Incorrect interpretation:

# Wrong: Thinking [2, 2] only affects cell at position (2, 2)
# or affects cells from (0, 0) to (2, 2) which would be 3x3

Correct understanding:

# Right: [2, 2] affects cells from (0, 0) to (1, 1), which is a 2x2 area

2. Handling Empty Operations Array Incorrectly

Some implementations might not properly handle the case when ops is empty, potentially returning 0 or causing an error.

Problematic approach:

def maxCount(self, m: int, n: int, ops: List[List[int]]) -> int:
    if not ops:
        return 0  # Wrong!

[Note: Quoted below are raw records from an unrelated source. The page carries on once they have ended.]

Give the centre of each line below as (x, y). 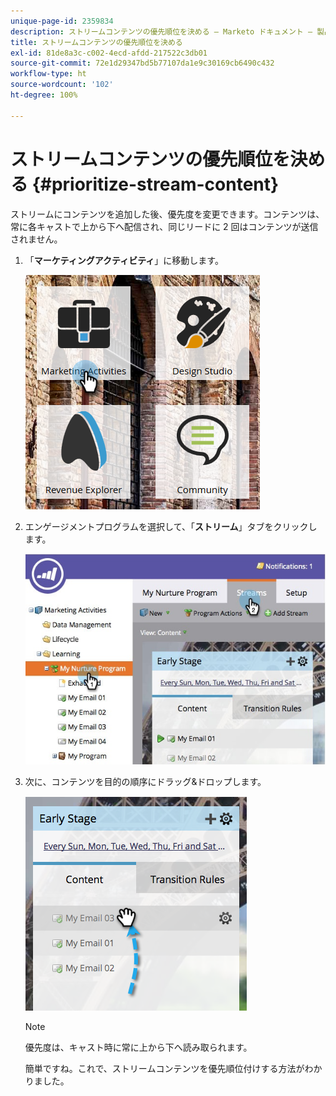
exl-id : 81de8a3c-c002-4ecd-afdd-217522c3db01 (109, 53)
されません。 (36, 239)
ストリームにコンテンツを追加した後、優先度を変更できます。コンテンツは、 (167, 214)
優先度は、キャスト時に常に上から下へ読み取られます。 (138, 1047)
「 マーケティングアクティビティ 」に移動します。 (124, 260)
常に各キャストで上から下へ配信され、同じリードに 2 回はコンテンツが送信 (164, 226)
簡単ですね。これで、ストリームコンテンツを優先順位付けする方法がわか (173, 1069)
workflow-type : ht (48, 74)
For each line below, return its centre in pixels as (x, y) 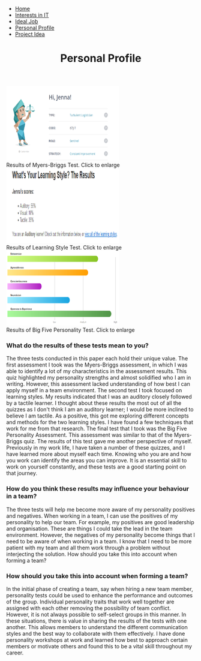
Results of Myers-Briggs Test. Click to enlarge (63, 165)
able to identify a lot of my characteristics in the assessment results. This (97, 371)
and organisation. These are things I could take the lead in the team (89, 528)
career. (15, 653)
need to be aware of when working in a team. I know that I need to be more (99, 541)
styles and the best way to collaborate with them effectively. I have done (96, 634)
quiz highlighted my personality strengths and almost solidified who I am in (99, 378)
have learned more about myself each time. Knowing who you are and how (99, 454)
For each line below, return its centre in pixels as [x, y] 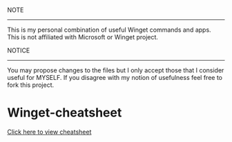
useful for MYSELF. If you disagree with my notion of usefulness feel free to [115, 78]
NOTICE [19, 50]
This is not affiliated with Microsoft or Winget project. [83, 37]
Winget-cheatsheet [65, 113]
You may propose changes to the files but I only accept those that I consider [116, 70]
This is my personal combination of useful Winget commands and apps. [109, 30]
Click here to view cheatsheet [49, 132]
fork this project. [31, 85]
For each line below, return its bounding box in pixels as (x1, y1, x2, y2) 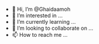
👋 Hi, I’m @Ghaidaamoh (11, 6, 71, 12)
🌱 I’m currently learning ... (11, 18, 76, 25)
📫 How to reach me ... (11, 32, 68, 38)
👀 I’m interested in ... (11, 12, 63, 19)
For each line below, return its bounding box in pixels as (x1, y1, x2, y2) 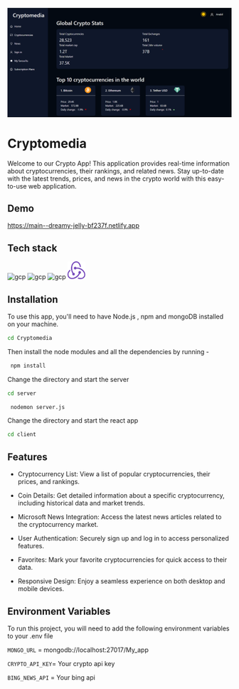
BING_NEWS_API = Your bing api (7, 673, 96, 682)
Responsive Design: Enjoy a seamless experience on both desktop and (17, 577, 225, 585)
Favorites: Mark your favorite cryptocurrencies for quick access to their (17, 555, 228, 564)
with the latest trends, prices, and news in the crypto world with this (7, 174, 206, 183)
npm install (10, 362, 46, 369)
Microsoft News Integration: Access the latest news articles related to (17, 513, 222, 521)
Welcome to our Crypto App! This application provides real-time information (7, 159, 230, 168)
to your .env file (7, 631, 53, 640)
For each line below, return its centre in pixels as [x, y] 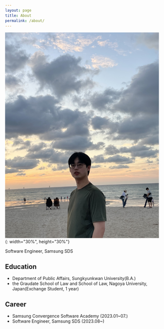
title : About [18, 15]
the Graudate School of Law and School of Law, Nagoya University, [80, 283]
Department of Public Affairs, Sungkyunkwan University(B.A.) [74, 279]
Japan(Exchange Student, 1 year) [45, 289]
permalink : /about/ [25, 21]
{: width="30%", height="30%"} [37, 242]
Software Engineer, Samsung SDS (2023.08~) [58, 321]
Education [21, 267]
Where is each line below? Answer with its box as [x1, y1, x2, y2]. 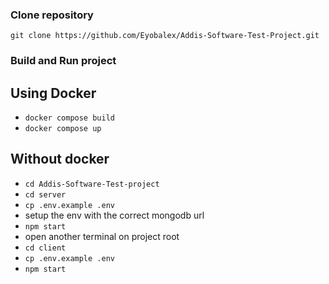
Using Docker [10, 84, 97, 102]
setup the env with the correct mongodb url [24, 209, 205, 221]
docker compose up [24, 124, 102, 134]
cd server [24, 189, 67, 200]
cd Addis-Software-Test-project [24, 179, 160, 189]
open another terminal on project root [24, 230, 180, 242]
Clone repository [10, 8, 94, 22]
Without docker [10, 151, 110, 168]
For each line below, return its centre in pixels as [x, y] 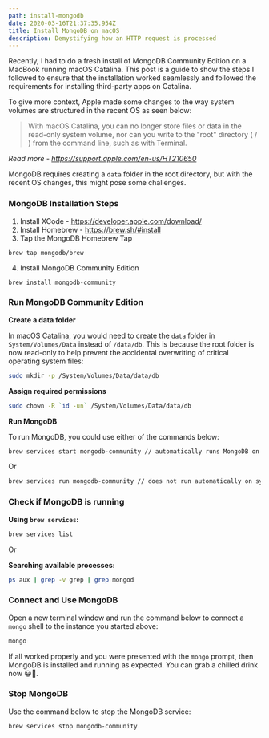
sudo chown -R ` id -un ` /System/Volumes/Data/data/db [100, 406]
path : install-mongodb [46, 16]
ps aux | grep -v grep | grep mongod [71, 580]
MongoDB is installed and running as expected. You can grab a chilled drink [133, 665]
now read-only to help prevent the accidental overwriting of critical [119, 352]
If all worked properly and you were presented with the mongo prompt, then [131, 656]
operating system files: [46, 361]
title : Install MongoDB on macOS [64, 30]
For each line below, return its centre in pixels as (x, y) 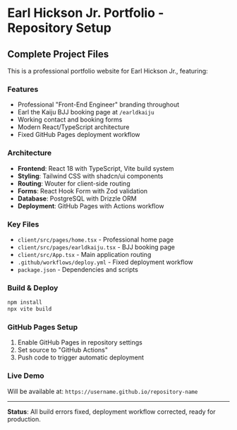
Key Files (23, 224)
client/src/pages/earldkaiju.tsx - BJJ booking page (96, 247)
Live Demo (26, 376)
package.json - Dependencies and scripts (78, 269)
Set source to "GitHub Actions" (62, 350)
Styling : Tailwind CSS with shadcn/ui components (90, 176)
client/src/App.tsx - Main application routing (84, 254)
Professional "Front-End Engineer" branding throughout (98, 104)
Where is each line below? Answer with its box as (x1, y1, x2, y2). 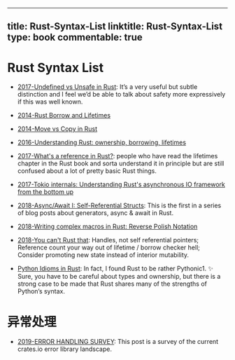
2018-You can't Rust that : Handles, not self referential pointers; (17, 236, 199, 244)
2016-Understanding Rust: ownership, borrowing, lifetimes (17, 138, 187, 147)
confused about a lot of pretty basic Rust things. (17, 167, 157, 175)
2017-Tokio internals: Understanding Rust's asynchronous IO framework (17, 180, 226, 189)
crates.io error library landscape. (17, 345, 112, 354)
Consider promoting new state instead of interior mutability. (17, 251, 190, 259)
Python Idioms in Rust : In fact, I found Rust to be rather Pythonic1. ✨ (17, 264, 213, 273)
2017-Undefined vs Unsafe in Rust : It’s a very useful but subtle (17, 83, 198, 91)
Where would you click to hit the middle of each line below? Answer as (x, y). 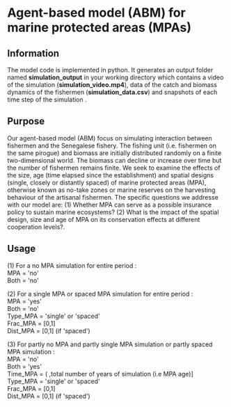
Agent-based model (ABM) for (96, 13)
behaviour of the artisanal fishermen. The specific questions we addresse (113, 197)
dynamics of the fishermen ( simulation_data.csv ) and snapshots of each (112, 92)
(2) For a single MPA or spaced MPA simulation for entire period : (100, 294)
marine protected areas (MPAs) (99, 27)
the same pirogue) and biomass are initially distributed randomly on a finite (114, 153)
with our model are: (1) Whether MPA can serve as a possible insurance (110, 205)
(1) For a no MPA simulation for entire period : (72, 265)
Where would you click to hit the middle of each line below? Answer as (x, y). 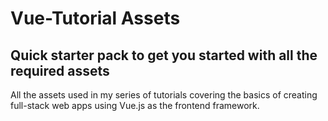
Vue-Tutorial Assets (95, 18)
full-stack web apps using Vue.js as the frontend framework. (135, 105)
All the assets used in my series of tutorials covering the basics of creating (164, 95)
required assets (60, 70)
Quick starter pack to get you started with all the (164, 55)
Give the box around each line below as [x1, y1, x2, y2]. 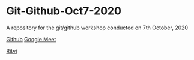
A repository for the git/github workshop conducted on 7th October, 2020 [6, 24, 188, 31]
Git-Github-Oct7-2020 [6, 4, 122, 18]
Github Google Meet [6, 35, 56, 43]
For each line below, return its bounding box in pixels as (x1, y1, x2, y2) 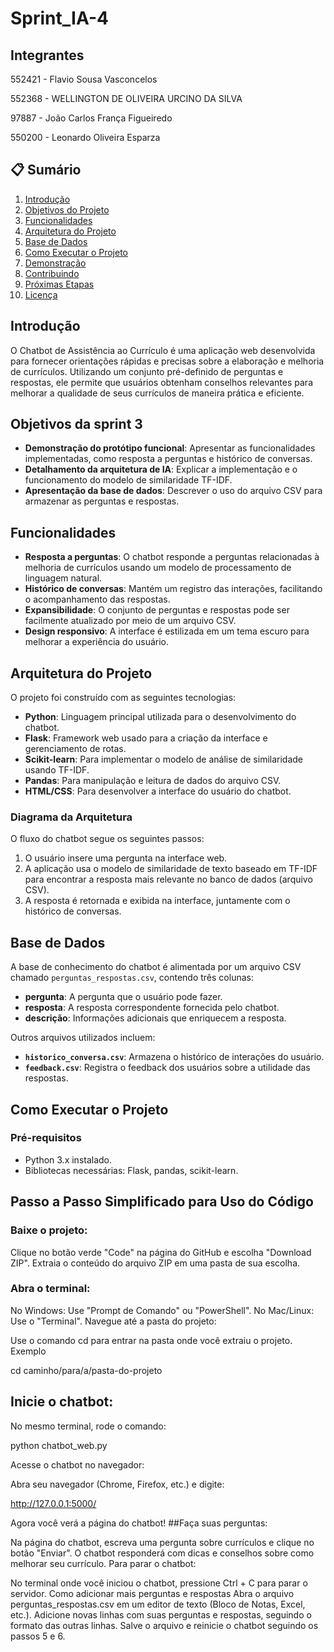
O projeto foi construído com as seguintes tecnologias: (10, 692, 237, 704)
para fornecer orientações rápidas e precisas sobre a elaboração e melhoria (10, 355, 325, 367)
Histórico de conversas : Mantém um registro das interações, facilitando (24, 583, 323, 595)
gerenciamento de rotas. (24, 743, 127, 755)
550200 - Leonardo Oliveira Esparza (10, 132, 161, 143)
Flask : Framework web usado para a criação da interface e (24, 732, 268, 744)
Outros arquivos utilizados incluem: (10, 1032, 156, 1044)
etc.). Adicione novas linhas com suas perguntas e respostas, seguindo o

Should return m * n
  
    min_row = float('inf')
    min_col = float('inf')
    for a, b in ops:
        min_row = min(min_row, a)
        min_col = min(min_col, b)
    return min_row * min_col  # This would return inf * inf if ops is empty

Correct approach:

def maxCount(self, m: int, n: int, ops: List[List[int]]) -> int:
    min_row = m  # Initialize with matrix dimensions
    min_col = n
    for a, b in ops:
        min_row = min(min_row, a)
        min_col = min(min_col, b)
    return min_row * min_col  # Returns m * n when ops is empty

3. Actually Creating the Matrix

A significant inefficiency is actually creating and updating the matrix when you only need to find the intersection area.

Inefficient approach:

def maxCount(self, m: int, n: int, ops: List[List[int]]) -> int:
    # Unnecessarily creates and modifies the entire matrix
    matrix = [[0] * n for _ in range(m)]
    for a, b in ops:
        for i in range(a):
            for j in range(b):
                matrix[i][j] += 1
  
    # Then counts maximum values
    max_val = max(max(row) for row in matrix)
    return sum(1 for row in matrix for val in row if val == max_val)

This approach has O(mnk) time complexity and O(m*n) space complexity, where k is the number of operations, making it inefficient for large matrices.

4. Off-by-One Errors with Boundaries

Confusion about whether the operation boundaries are inclusive or exclusive can lead to errors.

Potential mistake:

# Thinking you need to subtract 1 from the result
return (min_row - 1) * (min_col - 1)  # Wrong!

The operation [ai, bi] already represents the count of rows and columns (ai rows from 0 to ai-1), so no adjustment is needed in the final calculation.